Currently, AI medical devices are being trained on datasets in which Latino and Black patients are underrepresented, meaning the devices are less likely to make accurate predictions for patients from these groups. In order to avoid deepening health inequities, developers must ensure their AI models are calibrated for all racial and gender groups by training them with datasets that represent all of the populations the medical device or system will ultimately serve, according to the task force.

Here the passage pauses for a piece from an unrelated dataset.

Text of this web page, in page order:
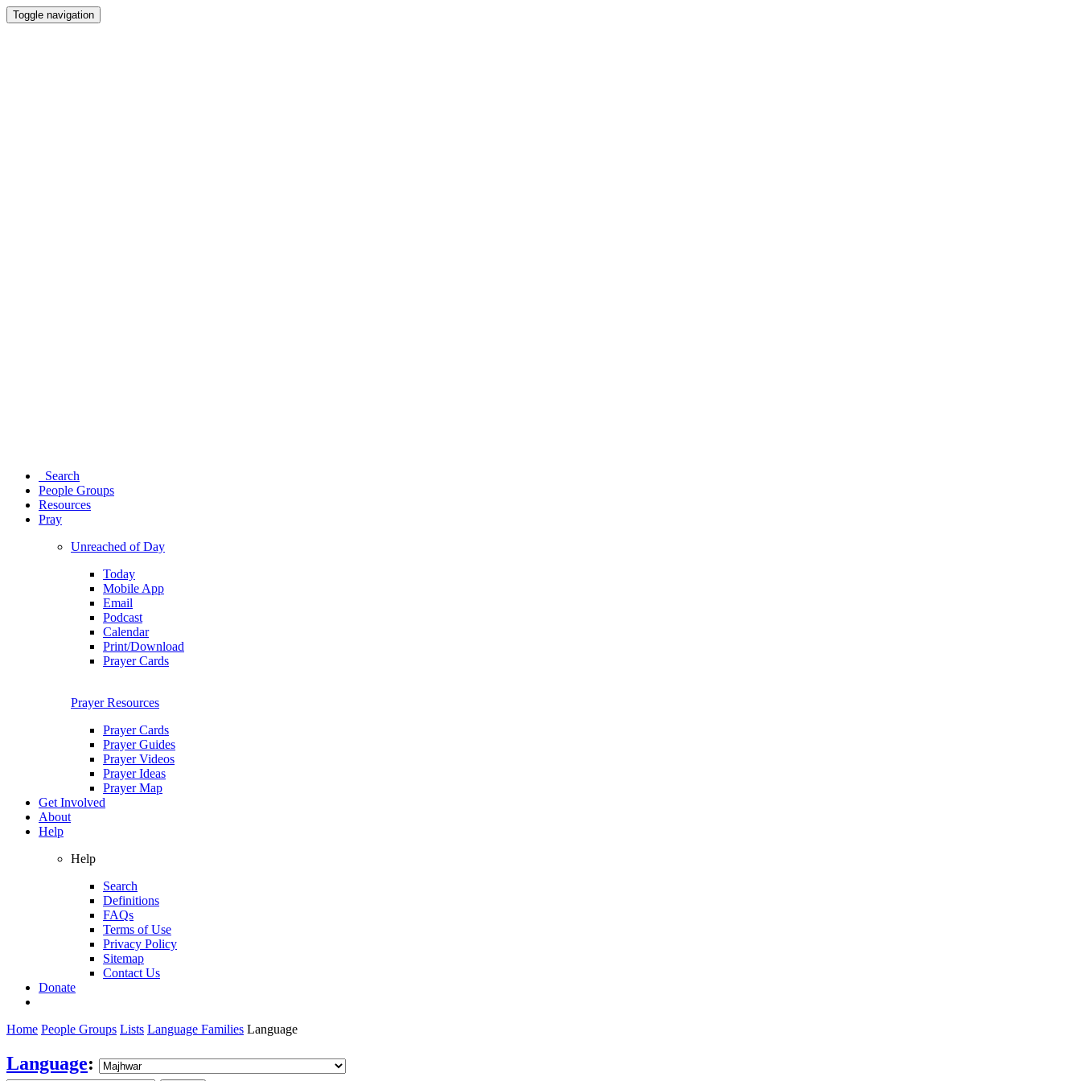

Though these recommendations were developed with a focus on nuclear medicine and medical imaging, Herington believes they can and should be applied to AI medical devices broadly. "The systems are becoming ever more powerful all the time and the landscape is shifting really quickly," said Herington. "We have a rapidly closing window to solidify our ethical and regulatory framework around these things."


AI Changing Surgical Procedures and Health Screenings

AI is not just a futuristic concept, but a present-day game-changer in surgical care. “Artificial intelligence is poised to transform surgery in the same way that the use of anesthesia, the discovery of antibiotics, and the introduction of minimally invasive surgery have altered surgical care,” said Dr. Danielle S. Walsh, who is a professor and vice chair of surgery for quality and process improvement at the University of Kentucky, Lexington, Kentucky.

One tangible example of how AI technology can make surgical procedures safer is the removal of a gallbladder. The gallbladder has a branch, kind of like a branch on a tree. "There's one branch that goes over the gallbladder, and out of all the different branches, you have to find exactly the right one," said Dr. Walsh. “One of the mistakes that can happen in surgery is somebody cuts the wrong branch. And if you were a surgeon in the operating room about to cut the wrong one, you might get a red flashing signal warning you are about to cut the wrong structure."

AI also is being harnessed by some scientists to predict which molecules can best treat illnesses and to quickly screen existing medicines for new applications. Researchers reporting in ACS Central Science have used one such deep learning algorithm, and found that dihydroartemisinin (DHA), an antimalarial drug and derivative of a traditional Chinese medicine, can treat osteoporosis as well.